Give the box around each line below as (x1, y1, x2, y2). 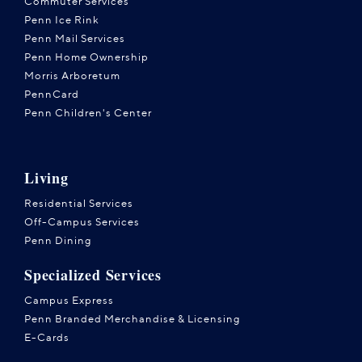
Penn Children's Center (24, 106, 152, 120)
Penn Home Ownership (24, 50, 149, 64)
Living (24, 167, 69, 189)
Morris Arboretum (24, 69, 120, 82)
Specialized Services (24, 264, 162, 286)
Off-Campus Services (24, 215, 140, 229)
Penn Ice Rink (24, 13, 99, 27)
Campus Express (24, 293, 114, 307)
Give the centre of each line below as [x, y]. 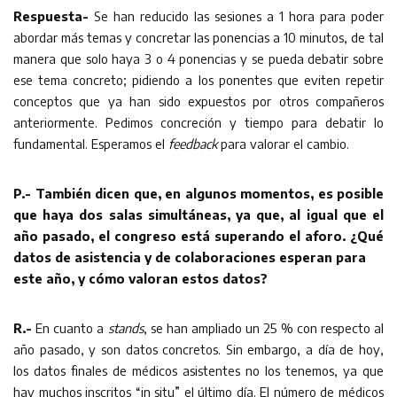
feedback [193, 143]
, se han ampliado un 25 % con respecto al [264, 327]
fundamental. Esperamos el [91, 143]
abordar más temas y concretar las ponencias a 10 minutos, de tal [198, 37]
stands [125, 327]
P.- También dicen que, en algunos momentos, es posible [198, 193]
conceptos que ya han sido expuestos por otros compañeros [198, 101]
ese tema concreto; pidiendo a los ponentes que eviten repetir [198, 79]
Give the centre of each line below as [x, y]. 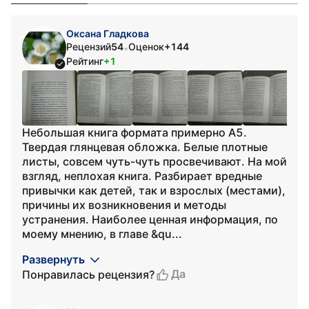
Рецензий [89, 47]
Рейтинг [85, 61]
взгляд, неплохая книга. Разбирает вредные [142, 176]
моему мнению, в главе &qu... [102, 234]
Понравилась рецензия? [88, 274]
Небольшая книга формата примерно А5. [134, 132]
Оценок [146, 47]
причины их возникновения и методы [124, 205]
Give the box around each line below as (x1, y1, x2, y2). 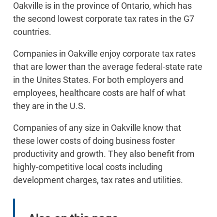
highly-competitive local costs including (13, 162, 163, 172)
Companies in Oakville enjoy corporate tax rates (13, 48, 196, 59)
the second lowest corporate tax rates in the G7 (13, 14, 194, 24)
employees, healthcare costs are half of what (13, 88, 186, 98)
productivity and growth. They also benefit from (13, 149, 195, 159)
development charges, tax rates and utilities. (13, 175, 183, 186)
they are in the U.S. (13, 101, 86, 111)
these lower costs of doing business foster (13, 136, 175, 146)
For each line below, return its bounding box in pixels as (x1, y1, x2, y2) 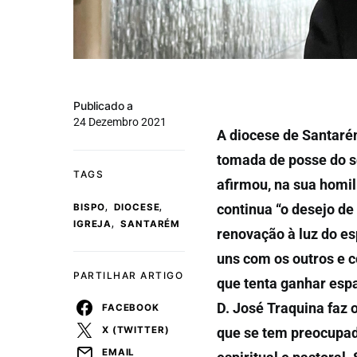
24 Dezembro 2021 (73, 116, 167, 128)
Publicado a (73, 99, 134, 112)
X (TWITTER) (102, 324, 170, 335)
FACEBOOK (102, 301, 159, 313)
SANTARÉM (120, 218, 181, 229)
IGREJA (73, 218, 112, 229)
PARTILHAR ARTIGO (73, 269, 183, 281)
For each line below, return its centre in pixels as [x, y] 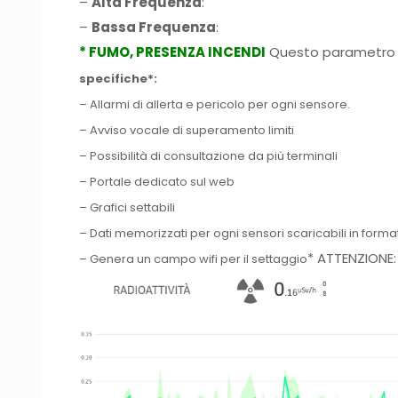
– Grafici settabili [127, 207]
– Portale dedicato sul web [157, 181]
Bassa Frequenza [154, 27]
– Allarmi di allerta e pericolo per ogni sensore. [215, 104]
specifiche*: [119, 78]
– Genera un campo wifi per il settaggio [194, 259]
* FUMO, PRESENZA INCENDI [173, 52]
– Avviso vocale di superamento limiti [187, 130]
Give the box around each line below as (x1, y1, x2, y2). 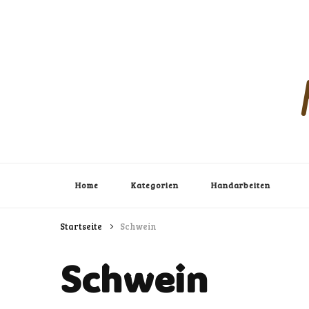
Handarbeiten (211, 180, 270, 190)
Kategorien (131, 180, 179, 190)
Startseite (60, 221, 102, 232)
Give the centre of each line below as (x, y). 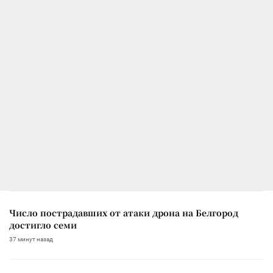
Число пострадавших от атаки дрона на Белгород (124, 212)
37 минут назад (31, 239)
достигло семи (43, 225)
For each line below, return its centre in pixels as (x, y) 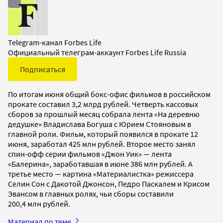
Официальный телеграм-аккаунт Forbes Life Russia (97, 52)
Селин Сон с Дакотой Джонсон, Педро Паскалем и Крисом (109, 183)
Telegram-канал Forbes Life (55, 42)
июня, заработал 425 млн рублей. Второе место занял (102, 144)
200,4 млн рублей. (40, 203)
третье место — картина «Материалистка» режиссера (101, 173)
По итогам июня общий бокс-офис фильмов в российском (109, 94)
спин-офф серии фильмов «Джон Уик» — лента (90, 154)
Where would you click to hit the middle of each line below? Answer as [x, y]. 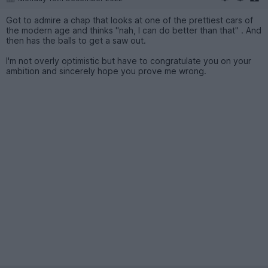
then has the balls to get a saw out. [76, 40]
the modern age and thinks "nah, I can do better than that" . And [134, 30]
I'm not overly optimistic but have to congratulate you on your [129, 60]
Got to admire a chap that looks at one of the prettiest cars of [130, 20]
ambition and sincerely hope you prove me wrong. [106, 71]
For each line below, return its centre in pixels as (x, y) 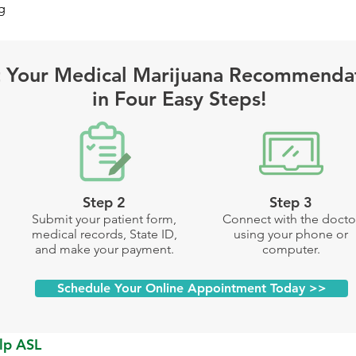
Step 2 (104, 202)
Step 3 (291, 202)
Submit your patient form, (104, 219)
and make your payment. (104, 249)
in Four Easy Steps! (179, 99)
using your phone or (291, 234)
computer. (291, 249)
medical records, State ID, (104, 234)
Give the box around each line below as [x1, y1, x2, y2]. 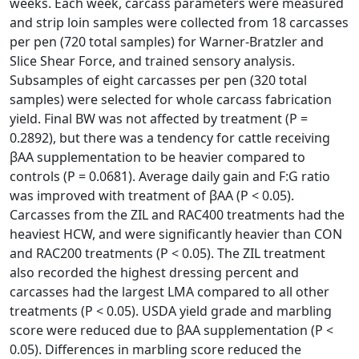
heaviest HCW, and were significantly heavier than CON [10, 224, 342, 243]
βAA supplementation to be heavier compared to [10, 147, 305, 166]
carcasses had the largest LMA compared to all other [10, 282, 329, 301]
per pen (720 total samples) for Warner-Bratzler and [10, 32, 324, 50]
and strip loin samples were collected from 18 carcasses [10, 13, 349, 31]
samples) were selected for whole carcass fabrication [10, 90, 332, 108]
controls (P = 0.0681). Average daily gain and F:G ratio [10, 167, 330, 185]
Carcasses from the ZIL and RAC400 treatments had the [10, 205, 345, 224]
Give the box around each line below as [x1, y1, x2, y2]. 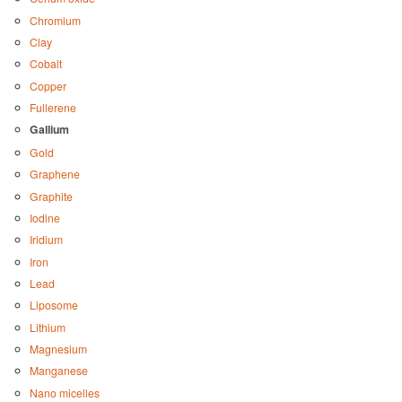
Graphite [29, 188, 73, 204]
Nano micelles [29, 384, 100, 400]
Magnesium [29, 341, 87, 357]
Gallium [29, 121, 69, 138]
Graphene [29, 166, 80, 182]
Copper [29, 77, 66, 93]
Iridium [29, 232, 63, 248]
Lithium [29, 319, 66, 335]
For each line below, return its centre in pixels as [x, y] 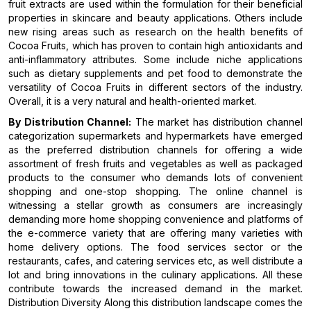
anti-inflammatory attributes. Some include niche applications [155, 60]
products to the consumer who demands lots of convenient [155, 178]
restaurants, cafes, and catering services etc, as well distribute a [155, 261]
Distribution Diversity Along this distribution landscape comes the [155, 303]
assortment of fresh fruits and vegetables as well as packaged [155, 164]
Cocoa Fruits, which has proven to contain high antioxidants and [155, 46]
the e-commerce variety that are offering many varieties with [155, 233]
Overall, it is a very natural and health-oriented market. [132, 101]
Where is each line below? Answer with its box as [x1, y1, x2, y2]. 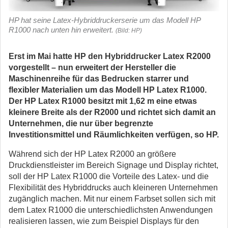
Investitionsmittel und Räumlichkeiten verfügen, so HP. [9, 130, 219, 139]
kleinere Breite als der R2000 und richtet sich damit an [9, 108, 216, 117]
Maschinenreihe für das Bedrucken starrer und [9, 74, 189, 83]
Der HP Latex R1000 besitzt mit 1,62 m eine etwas [9, 97, 197, 105]
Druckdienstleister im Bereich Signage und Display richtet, [9, 161, 218, 169]
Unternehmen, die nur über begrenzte [9, 119, 153, 128]
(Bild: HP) [116, 27, 142, 34]
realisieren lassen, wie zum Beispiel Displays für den [9, 217, 199, 225]
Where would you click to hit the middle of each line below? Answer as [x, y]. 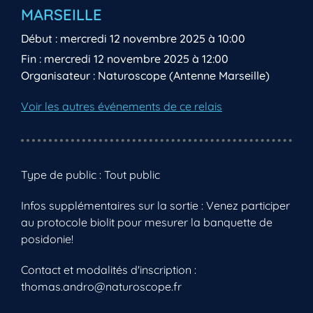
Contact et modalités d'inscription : [109, 269]
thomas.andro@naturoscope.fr [101, 286]
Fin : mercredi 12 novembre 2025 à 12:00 [125, 58]
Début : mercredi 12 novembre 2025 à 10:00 [133, 38]
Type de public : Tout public [90, 174]
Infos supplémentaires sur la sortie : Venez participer [155, 205]
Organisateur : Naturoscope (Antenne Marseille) [145, 75]
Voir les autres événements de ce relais [122, 106]
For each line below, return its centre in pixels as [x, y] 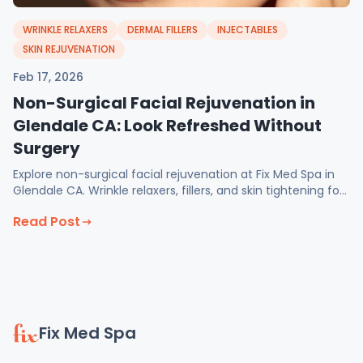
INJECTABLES [248, 30]
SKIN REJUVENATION [69, 49]
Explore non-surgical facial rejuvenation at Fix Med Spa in [174, 174]
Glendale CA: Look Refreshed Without [167, 126]
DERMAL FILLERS [162, 30]
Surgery [47, 148]
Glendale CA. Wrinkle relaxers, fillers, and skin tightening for [178, 190]
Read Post [47, 222]
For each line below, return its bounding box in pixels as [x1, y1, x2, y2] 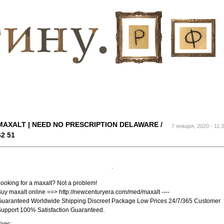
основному [85, 10, 116, 17]
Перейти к [85, 1, 114, 8]
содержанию [85, 19, 121, 26]
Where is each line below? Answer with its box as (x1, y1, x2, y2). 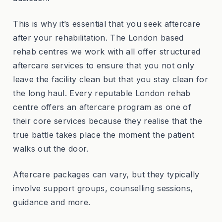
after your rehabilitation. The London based (13, 32, 184, 43)
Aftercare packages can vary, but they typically (13, 169, 200, 179)
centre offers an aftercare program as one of (13, 102, 192, 112)
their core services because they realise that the (13, 115, 202, 126)
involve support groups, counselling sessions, (13, 183, 193, 193)
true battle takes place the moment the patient (13, 129, 194, 140)
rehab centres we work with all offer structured (13, 46, 201, 56)
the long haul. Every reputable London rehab (13, 88, 191, 98)
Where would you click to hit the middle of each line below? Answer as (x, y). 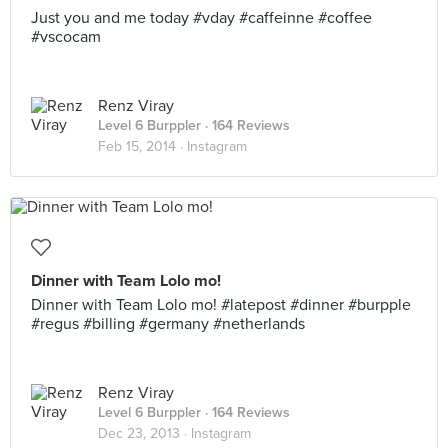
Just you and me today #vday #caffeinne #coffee (201, 18)
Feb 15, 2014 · (142, 146)
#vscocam (66, 37)
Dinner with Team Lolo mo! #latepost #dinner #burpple (221, 305)
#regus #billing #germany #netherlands (168, 324)
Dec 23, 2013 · (144, 433)
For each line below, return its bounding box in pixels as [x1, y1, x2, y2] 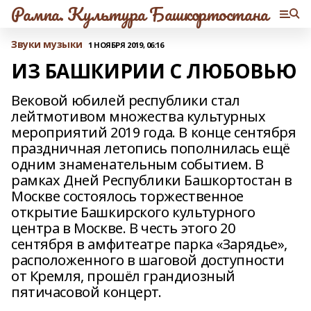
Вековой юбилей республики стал [11, 91, 240, 110]
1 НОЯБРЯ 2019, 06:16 [87, 39, 164, 50]
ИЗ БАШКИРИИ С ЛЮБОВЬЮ [11, 58, 297, 84]
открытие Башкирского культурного [11, 203, 255, 221]
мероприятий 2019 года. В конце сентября [11, 123, 296, 142]
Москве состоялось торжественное [11, 187, 244, 205]
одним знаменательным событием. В [11, 155, 264, 174]
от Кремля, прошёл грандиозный [11, 267, 235, 285]
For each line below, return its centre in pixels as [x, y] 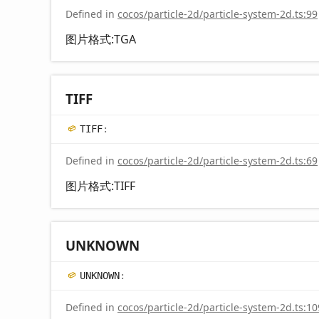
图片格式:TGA [101, 39]
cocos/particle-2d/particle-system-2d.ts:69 [218, 160]
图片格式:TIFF [100, 185]
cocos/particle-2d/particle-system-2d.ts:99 [218, 14]
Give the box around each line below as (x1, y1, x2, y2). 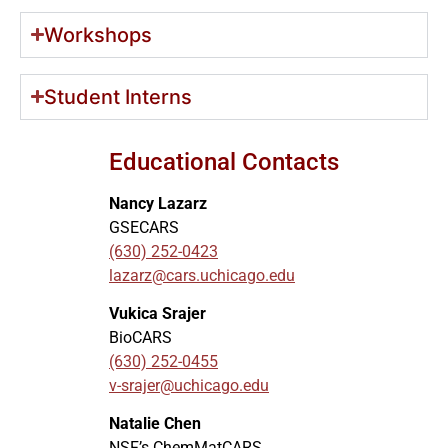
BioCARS (109, 328, 172, 348)
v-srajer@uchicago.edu (109, 376, 269, 396)
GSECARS (109, 217, 179, 237)
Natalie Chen (109, 414, 201, 434)
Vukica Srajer (109, 304, 206, 324)
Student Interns (44, 84, 193, 109)
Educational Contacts (109, 147, 339, 176)
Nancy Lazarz (109, 193, 207, 213)
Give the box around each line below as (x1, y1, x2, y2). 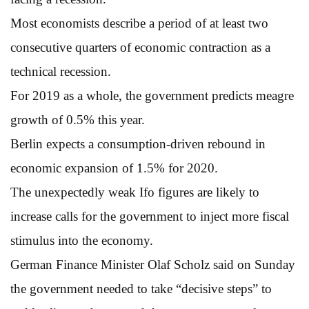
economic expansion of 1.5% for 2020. (10, 160, 218, 175)
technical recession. (10, 63, 111, 79)
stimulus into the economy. (10, 232, 153, 248)
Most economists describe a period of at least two (10, 15, 268, 30)
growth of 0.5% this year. (10, 112, 145, 127)
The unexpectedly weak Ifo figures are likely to (10, 184, 259, 199)
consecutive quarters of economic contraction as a (10, 39, 270, 54)
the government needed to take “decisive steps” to (10, 281, 272, 296)

......

**WHAT YOU ARE ASKED TO DO:** Nothing except the lines from the one containing "Explore non-surgical facial" through the one containing "box as (x1, y1, x2, y2)." should appear in the answer, exactly as above and without pictures.

**RESPONSE:**
Explore non-surgical facial rejuvenation at Fix Med Spa in [174, 174]
Glendale CA: Look Refreshed Without [167, 126]
DERMAL FILLERS [162, 30]
Surgery [47, 148]
Glendale CA. Wrinkle relaxers, fillers, and skin tightening for [178, 190]
Read Post [47, 222]
For each line below, return its bounding box in pixels as [x1, y1, x2, y2] 
основному [85, 10, 116, 17]
Перейти к [85, 1, 114, 8]
содержанию [85, 19, 121, 26]
Where is each line below? Answer with its box as (x1, y1, x2, y2). 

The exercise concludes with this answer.